◆ **WORK INSTRUCTIONS**
Search the data below for the string "coordinates". Extract every line that contains it.

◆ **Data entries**
- - -

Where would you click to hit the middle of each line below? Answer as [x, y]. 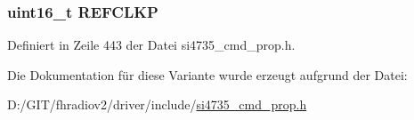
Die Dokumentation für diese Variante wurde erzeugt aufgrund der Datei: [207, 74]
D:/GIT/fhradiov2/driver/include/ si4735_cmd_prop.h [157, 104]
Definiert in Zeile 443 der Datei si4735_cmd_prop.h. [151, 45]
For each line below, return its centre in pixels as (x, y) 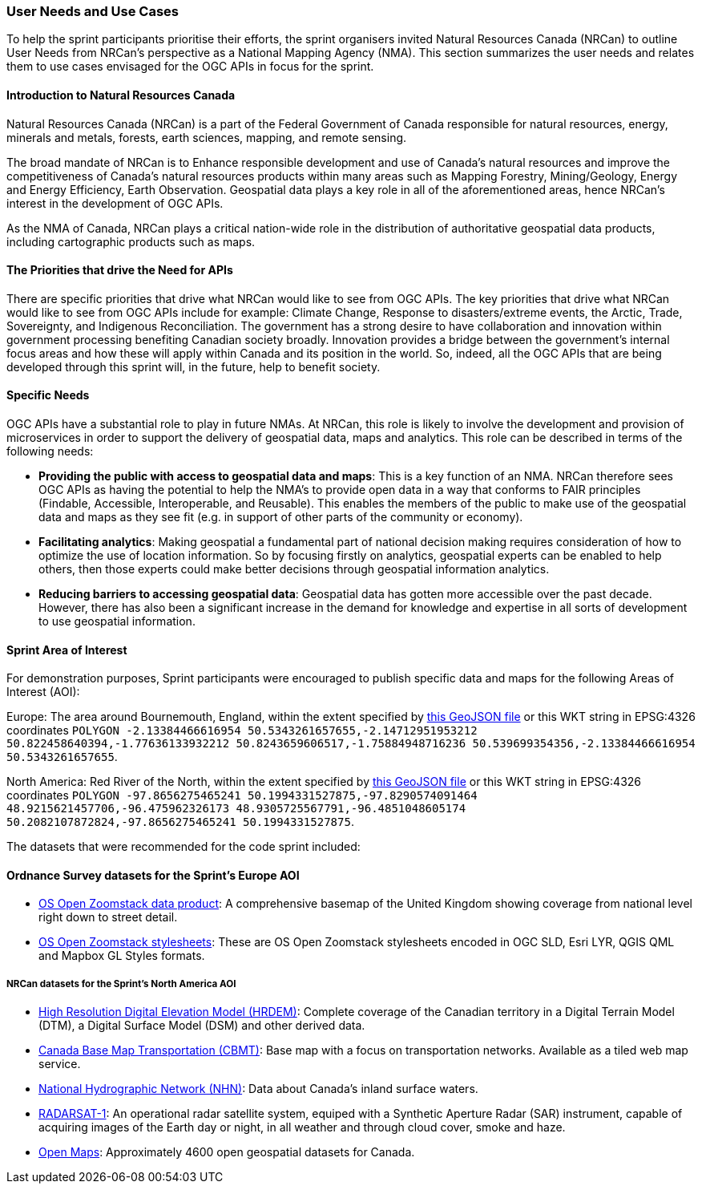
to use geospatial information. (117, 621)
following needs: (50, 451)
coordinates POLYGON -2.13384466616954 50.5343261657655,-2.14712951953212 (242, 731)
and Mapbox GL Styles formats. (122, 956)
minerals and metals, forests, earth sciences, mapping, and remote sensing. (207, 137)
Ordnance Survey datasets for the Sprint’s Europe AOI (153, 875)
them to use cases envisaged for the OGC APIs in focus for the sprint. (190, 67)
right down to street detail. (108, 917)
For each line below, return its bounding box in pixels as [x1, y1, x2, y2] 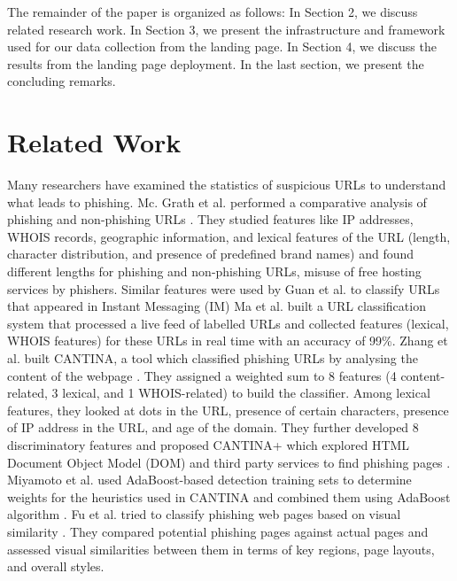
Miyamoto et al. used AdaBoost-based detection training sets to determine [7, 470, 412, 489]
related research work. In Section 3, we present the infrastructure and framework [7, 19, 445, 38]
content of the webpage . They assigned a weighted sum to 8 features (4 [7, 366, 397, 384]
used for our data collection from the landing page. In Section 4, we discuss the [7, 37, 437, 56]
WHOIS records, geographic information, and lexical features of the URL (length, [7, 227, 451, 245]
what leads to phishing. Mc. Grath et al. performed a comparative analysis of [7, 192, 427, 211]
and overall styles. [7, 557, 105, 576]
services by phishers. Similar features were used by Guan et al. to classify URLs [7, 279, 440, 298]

- - -

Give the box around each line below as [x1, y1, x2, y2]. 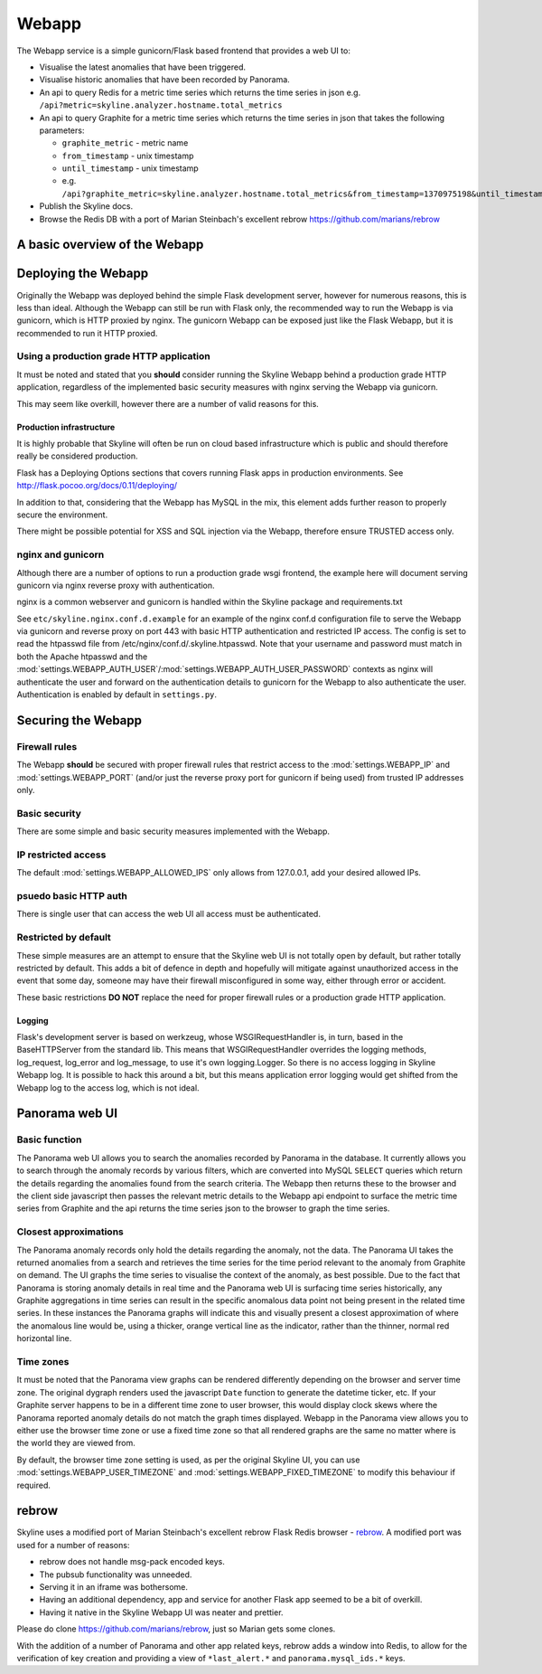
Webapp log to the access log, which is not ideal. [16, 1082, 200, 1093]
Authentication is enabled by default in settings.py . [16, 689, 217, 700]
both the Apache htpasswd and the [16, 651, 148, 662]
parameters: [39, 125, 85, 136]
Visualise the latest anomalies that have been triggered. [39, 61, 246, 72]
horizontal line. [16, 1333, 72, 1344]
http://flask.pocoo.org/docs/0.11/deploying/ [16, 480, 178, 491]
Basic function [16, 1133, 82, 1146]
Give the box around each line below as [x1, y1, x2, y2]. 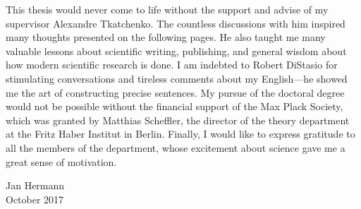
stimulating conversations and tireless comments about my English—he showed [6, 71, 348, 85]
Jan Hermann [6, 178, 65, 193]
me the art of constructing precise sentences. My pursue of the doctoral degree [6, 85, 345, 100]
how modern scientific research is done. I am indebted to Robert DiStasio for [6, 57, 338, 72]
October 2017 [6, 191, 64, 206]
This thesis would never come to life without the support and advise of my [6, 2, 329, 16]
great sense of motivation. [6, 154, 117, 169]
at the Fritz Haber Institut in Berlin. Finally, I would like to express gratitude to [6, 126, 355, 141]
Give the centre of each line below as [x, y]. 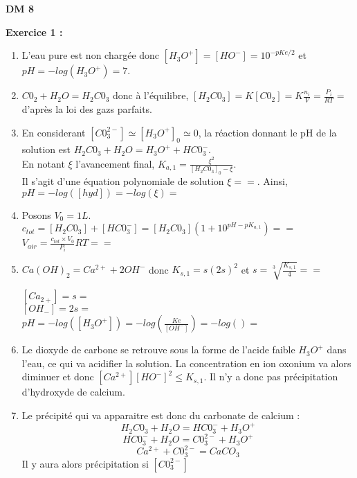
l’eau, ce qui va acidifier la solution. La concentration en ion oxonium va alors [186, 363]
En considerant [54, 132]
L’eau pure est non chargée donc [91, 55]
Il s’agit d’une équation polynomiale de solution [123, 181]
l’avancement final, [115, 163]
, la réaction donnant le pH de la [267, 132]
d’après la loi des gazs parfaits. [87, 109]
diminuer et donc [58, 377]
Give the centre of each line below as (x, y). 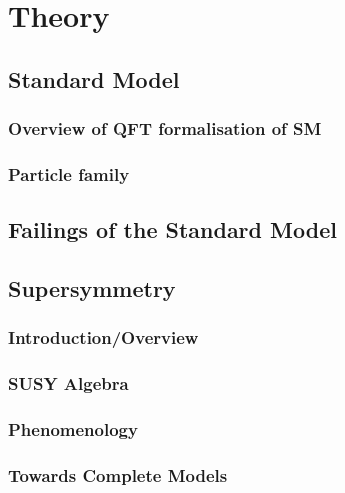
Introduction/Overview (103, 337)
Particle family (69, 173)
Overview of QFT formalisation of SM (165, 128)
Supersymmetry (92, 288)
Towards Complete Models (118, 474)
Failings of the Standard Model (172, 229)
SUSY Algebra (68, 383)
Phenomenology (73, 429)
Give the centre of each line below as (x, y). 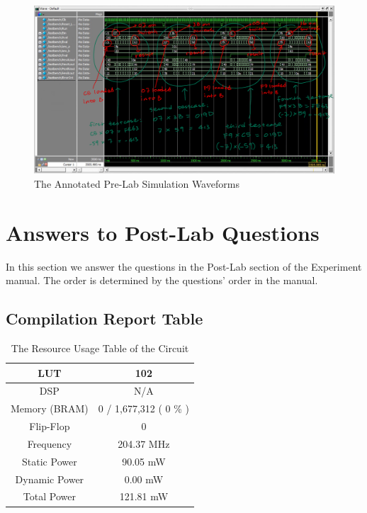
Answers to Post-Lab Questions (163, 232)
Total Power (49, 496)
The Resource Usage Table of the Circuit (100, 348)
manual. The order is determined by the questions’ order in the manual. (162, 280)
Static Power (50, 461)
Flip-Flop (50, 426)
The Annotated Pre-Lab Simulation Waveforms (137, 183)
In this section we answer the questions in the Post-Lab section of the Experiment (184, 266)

- - -

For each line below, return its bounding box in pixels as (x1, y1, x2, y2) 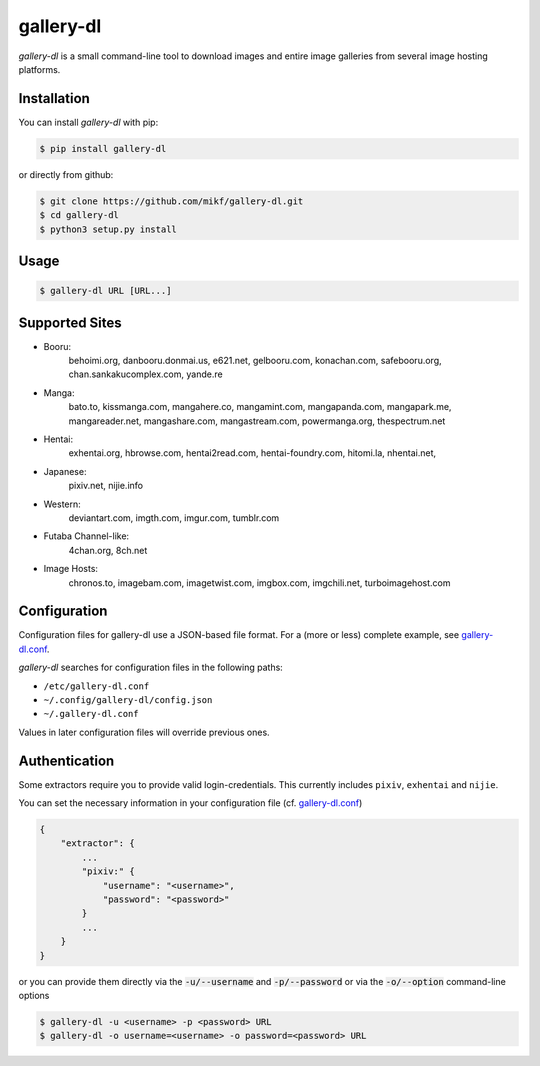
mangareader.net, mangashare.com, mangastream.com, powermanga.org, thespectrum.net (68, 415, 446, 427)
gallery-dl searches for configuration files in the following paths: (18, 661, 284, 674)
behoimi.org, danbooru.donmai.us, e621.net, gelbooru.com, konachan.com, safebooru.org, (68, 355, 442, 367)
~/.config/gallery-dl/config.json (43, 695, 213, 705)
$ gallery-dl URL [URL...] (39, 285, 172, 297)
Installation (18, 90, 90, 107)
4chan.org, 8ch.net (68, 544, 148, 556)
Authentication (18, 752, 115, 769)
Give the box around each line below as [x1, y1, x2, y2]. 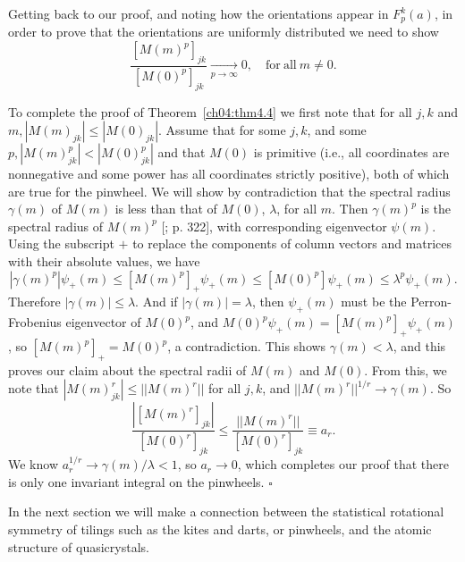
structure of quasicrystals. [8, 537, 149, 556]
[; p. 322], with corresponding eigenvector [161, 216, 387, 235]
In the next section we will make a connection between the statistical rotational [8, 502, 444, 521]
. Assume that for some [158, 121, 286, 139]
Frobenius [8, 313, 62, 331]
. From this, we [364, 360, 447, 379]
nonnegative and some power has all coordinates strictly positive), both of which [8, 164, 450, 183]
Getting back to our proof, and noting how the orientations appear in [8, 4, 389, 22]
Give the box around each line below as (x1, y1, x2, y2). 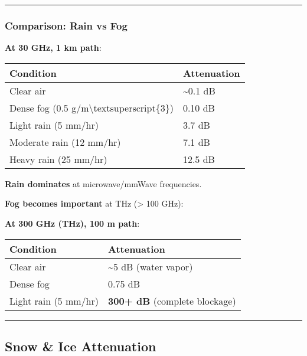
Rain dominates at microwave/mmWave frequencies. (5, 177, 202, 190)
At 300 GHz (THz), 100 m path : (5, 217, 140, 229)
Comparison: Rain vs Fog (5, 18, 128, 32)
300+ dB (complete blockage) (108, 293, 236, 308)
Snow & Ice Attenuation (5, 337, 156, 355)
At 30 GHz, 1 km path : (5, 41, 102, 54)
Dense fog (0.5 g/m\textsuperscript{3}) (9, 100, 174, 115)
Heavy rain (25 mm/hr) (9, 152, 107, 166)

- - -

◆ **EXERCISE RESPONSE**
coordinates POLYGON -2.13384466616954 50.5343261657655,-2.14712951953212 (242, 731)
nonnegative and some power has all coordinates strictly positive), both of which [8, 164, 450, 183]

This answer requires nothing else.